• [PROBLEM]:
With the pictures left out, restate exactly the part below that opens with the line containing "Give the box" and closes with the line containing "buildings. [5, 113, 41, 125]".

════════

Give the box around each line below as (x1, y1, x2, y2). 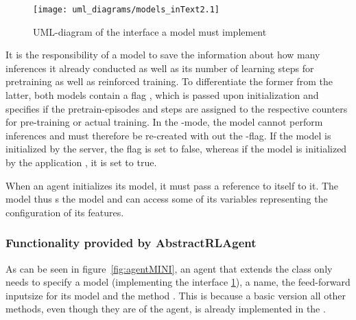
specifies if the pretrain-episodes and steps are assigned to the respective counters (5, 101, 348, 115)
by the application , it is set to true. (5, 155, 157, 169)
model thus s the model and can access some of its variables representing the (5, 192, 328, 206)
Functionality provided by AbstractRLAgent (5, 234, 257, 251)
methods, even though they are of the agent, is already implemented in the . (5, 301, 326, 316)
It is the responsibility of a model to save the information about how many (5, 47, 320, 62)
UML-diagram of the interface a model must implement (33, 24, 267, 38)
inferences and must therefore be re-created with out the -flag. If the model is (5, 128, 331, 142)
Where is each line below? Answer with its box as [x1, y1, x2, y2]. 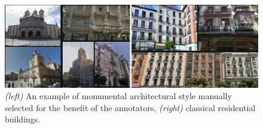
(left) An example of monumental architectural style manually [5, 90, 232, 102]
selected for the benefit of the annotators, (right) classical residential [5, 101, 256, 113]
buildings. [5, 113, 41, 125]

════════

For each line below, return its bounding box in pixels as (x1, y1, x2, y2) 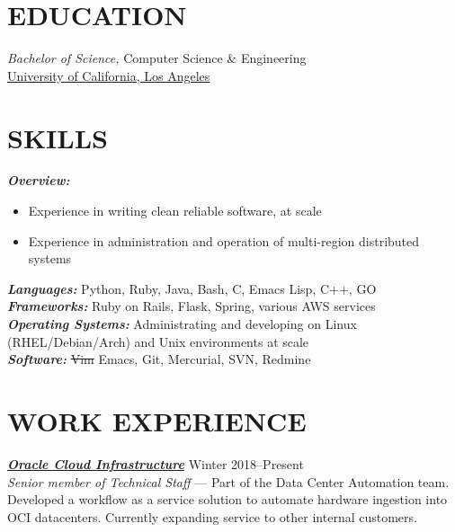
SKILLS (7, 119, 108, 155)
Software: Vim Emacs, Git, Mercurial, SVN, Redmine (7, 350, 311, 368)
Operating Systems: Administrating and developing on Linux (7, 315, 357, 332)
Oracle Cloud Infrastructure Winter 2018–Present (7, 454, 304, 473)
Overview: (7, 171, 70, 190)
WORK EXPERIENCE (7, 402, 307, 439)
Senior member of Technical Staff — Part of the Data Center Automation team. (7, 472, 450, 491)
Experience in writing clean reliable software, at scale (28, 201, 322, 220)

════════

• [OUTPUT OF THE TASK]:
Give the box around each line below as (x1, y1, x2, y2). 
specifies if the pretrain-episodes and steps are assigned to the respective counters (5, 101, 348, 115)
by the application , it is set to true. (5, 155, 157, 169)
model thus s the model and can access some of its variables representing the (5, 192, 328, 206)
Functionality provided by AbstractRLAgent (5, 234, 257, 251)
methods, even though they are of the agent, is already implemented in the . (5, 301, 326, 316)
It is the responsibility of a model to save the information about how many (5, 47, 320, 62)
UML-diagram of the interface a model must implement (33, 24, 267, 38)
inferences and must therefore be re-created with out the -flag. If the model is (5, 128, 331, 142)
Where is each line below? Answer with its box as [x1, y1, x2, y2]. 
(left) An example of monumental architectural style manually [5, 90, 232, 102]
selected for the benefit of the annotators, (right) classical residential [5, 101, 256, 113]
buildings. [5, 113, 41, 125]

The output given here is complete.